Robbie Stuart
- Born: Robert Locksdale Stuart 9 January 1948 Napier, New Zealand
- Died: 26 June 2025 (aged 77)
- Height: 1.91 m (6 ft 3 in)
- Weight: 103 kg (227 lb)
- School: Napier Boys' High School

Rugby union career
- Positions: Lock; prop;

Provincial / State sides
- Years: Team / Apps / (Points)
- 1967–1980: Hawke's Bay / 116 / (35)

International career
- Years: Team / Apps / (Points)
- 1977: New Zealand / 1 / (0)

Coaching career
- Years: Team
- 1984–1985: Hawke's Bay

= Robbie Stuart =

Robert Locksdale Stuart (9 January 1948 – 26 June 2025) was a New Zealand rugby union player.

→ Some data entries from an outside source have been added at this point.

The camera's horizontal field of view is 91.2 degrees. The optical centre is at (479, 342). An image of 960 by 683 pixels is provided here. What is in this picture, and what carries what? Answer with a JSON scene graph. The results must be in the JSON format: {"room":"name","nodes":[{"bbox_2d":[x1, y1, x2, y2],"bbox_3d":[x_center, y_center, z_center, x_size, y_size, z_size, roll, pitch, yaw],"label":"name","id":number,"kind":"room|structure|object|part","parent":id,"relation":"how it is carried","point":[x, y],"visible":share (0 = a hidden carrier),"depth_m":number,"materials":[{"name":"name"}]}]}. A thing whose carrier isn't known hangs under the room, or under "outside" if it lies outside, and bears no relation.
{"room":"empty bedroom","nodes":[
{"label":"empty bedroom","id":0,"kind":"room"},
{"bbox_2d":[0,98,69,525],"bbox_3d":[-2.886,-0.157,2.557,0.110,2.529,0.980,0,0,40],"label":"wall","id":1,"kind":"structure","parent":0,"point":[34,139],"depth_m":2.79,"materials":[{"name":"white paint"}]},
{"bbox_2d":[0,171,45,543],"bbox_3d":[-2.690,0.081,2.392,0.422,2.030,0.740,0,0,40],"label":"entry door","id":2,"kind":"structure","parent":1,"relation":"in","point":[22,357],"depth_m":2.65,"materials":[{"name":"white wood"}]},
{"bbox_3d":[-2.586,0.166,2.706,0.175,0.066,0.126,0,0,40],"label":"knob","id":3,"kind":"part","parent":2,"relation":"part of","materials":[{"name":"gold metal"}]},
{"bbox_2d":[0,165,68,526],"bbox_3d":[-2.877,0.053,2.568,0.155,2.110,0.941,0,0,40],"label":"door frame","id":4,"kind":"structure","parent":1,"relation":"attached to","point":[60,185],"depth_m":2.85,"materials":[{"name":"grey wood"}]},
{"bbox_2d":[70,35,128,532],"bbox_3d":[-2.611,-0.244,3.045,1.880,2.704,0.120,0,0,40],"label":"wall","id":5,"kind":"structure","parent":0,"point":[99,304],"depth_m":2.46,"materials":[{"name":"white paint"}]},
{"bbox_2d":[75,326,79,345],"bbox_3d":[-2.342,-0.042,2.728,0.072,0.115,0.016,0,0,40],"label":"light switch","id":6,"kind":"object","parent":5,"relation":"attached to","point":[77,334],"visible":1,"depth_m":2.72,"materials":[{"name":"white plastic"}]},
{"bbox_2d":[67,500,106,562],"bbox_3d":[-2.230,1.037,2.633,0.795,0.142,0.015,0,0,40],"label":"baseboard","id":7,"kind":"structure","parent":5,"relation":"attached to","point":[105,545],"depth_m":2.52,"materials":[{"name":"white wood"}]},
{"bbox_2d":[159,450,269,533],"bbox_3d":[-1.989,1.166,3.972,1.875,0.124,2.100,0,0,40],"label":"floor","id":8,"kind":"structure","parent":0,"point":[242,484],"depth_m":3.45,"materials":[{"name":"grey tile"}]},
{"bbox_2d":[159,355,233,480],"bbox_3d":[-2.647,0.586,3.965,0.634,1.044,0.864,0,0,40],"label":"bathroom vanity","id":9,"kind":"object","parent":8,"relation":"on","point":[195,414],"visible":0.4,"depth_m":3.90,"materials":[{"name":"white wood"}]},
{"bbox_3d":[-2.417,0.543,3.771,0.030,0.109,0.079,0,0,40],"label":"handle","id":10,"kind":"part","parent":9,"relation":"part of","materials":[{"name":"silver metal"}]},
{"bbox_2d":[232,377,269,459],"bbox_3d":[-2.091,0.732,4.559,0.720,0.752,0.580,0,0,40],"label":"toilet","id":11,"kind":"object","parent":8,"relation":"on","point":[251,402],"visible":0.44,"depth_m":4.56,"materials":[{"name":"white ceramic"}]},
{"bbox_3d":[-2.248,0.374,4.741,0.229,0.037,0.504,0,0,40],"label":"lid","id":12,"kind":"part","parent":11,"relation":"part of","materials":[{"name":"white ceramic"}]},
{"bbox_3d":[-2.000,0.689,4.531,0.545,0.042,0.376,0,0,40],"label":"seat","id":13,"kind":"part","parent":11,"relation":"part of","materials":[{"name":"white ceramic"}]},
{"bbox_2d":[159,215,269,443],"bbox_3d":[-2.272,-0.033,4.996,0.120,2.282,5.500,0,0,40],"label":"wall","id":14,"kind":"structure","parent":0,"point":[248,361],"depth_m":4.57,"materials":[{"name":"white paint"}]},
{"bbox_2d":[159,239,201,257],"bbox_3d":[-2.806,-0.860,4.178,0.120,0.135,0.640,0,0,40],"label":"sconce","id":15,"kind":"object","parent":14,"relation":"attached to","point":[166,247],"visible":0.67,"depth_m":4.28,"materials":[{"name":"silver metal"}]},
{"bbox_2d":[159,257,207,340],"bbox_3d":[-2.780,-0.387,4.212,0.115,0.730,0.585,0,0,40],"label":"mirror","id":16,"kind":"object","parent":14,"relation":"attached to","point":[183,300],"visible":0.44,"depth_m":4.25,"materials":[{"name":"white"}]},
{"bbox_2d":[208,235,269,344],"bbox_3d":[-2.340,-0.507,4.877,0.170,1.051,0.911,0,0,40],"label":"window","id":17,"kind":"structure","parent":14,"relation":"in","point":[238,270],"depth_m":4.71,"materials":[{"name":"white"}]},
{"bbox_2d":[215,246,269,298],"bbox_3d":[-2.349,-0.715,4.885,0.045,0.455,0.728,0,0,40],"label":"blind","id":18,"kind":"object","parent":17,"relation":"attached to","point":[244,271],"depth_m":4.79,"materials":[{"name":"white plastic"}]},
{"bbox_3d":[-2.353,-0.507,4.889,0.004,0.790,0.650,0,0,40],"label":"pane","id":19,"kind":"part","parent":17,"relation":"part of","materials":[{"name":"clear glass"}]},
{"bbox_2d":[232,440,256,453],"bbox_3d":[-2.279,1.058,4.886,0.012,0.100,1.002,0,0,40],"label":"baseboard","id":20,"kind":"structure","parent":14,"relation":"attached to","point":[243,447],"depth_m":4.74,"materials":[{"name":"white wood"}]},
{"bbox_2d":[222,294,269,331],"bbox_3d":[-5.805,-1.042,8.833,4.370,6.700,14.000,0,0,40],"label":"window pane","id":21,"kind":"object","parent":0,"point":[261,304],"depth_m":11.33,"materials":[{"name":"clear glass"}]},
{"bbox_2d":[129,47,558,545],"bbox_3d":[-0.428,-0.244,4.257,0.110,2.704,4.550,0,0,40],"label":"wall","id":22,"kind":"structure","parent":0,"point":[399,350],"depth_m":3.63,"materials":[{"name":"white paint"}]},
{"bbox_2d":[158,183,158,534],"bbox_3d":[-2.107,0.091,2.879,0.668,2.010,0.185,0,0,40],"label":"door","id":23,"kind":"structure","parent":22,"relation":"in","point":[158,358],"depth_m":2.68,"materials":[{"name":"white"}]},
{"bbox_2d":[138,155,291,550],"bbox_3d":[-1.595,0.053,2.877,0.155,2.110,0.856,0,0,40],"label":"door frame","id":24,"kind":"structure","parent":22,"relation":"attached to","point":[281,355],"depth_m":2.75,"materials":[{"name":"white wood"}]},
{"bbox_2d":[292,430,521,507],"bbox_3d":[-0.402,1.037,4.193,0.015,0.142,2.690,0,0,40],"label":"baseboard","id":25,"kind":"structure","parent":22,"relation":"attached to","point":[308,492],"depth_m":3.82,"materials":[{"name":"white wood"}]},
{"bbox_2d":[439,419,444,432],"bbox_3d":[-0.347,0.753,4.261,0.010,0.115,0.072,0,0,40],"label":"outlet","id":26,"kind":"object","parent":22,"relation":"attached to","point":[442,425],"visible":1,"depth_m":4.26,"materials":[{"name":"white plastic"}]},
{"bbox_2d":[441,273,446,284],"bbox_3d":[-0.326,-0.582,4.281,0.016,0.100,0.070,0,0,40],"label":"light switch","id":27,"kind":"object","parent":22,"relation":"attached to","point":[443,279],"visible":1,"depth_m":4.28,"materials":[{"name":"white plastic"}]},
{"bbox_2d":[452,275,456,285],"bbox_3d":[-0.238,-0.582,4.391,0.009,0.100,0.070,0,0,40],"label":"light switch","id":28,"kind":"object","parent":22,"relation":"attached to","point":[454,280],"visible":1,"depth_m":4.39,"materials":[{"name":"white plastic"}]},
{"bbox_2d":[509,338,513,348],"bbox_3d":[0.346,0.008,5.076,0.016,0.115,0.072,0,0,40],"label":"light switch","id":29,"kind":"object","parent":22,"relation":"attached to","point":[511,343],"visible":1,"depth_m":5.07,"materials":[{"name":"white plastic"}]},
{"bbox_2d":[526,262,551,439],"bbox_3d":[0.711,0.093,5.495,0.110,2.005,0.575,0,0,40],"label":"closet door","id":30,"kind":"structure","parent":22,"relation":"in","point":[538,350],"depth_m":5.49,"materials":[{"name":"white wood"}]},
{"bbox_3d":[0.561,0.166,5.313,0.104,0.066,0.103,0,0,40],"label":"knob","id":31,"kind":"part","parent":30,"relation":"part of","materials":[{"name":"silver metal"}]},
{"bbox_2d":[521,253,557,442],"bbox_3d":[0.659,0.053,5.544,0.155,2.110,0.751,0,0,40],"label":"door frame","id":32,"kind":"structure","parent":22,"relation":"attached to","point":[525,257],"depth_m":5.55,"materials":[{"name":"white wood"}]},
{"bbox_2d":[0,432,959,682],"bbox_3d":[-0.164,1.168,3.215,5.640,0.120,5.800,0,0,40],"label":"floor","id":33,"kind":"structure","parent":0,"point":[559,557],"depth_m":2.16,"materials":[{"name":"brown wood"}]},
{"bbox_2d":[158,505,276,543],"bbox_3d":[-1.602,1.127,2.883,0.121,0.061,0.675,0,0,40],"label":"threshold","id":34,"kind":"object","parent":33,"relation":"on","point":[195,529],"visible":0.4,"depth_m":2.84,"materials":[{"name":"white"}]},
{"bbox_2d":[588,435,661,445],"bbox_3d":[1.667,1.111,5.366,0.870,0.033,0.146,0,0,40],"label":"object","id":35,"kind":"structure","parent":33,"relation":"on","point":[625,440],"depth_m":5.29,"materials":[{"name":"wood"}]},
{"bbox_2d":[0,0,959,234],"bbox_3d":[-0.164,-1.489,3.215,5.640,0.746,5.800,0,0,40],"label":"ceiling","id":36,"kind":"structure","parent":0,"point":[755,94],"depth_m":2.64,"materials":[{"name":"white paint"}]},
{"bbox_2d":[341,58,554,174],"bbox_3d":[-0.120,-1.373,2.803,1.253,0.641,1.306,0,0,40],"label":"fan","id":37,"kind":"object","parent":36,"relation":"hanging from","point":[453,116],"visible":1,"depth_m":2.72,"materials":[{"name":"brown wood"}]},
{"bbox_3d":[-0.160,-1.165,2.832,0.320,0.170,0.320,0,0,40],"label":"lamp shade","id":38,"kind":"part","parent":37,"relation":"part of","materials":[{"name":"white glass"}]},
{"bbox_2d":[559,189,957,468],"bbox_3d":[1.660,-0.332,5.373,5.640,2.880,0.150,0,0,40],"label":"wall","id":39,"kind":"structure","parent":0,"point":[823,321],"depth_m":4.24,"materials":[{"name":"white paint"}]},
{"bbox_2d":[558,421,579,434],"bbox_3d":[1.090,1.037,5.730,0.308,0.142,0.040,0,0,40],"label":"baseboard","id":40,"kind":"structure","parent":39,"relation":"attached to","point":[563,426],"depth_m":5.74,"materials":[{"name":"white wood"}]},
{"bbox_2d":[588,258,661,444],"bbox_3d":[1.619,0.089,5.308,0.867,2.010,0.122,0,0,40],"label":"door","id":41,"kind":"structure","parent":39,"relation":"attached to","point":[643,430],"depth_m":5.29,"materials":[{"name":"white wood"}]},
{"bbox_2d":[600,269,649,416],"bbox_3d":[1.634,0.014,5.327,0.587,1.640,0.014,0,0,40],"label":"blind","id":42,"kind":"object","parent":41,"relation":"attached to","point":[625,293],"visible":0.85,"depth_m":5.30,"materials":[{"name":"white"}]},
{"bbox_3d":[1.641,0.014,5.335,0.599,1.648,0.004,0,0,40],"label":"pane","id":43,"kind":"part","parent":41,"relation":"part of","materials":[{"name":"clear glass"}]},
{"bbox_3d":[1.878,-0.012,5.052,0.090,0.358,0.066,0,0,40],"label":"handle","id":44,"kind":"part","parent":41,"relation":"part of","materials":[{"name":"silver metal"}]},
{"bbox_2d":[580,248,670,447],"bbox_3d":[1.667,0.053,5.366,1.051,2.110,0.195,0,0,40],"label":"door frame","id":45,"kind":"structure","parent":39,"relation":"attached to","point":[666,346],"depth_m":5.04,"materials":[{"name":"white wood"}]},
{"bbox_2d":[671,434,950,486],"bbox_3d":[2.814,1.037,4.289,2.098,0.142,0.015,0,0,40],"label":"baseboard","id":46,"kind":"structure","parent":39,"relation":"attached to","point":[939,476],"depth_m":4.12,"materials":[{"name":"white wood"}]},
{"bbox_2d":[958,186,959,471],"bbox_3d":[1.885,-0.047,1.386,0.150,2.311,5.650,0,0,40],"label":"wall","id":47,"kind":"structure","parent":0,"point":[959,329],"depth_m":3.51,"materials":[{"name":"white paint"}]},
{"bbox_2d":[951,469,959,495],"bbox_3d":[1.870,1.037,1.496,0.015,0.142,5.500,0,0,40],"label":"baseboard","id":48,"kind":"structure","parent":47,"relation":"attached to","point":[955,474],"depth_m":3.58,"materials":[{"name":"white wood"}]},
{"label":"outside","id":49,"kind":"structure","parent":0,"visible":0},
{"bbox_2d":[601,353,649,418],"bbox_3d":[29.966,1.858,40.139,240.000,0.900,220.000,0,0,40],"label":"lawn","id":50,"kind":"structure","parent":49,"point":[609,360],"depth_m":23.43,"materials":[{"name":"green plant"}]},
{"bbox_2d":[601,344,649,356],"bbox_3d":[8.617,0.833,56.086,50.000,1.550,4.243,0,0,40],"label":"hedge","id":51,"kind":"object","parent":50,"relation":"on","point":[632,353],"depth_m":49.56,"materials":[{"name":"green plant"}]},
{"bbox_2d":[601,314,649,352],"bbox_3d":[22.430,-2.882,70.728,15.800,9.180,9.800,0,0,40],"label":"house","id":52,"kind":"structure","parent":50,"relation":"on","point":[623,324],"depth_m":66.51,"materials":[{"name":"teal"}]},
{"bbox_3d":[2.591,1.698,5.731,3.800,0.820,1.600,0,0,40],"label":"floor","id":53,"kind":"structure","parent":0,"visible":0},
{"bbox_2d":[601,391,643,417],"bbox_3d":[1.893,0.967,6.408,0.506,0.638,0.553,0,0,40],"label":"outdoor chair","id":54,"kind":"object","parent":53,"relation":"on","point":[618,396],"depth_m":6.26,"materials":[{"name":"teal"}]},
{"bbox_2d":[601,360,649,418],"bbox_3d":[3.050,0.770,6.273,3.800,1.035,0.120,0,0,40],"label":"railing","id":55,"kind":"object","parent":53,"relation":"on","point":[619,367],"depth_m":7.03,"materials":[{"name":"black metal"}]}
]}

A lock, Stuart represented Hawke's Bay at a provincial level, and was a member of the New Zealand national side, the All Blacks, on their 1977 tour of Italy and France. He played six matches for the All Blacks including one international, and captained the team in two matches against French selections.

Stuart played for Hawke's Bay until 1980, including a record 84 matches as captain. He coached the team from 1984 to 1985 and, in 2018, was inducted into the Central Hawke's Bay Sports Hall of Fame.

Stuart died on 26 June 2025, at the age of 77.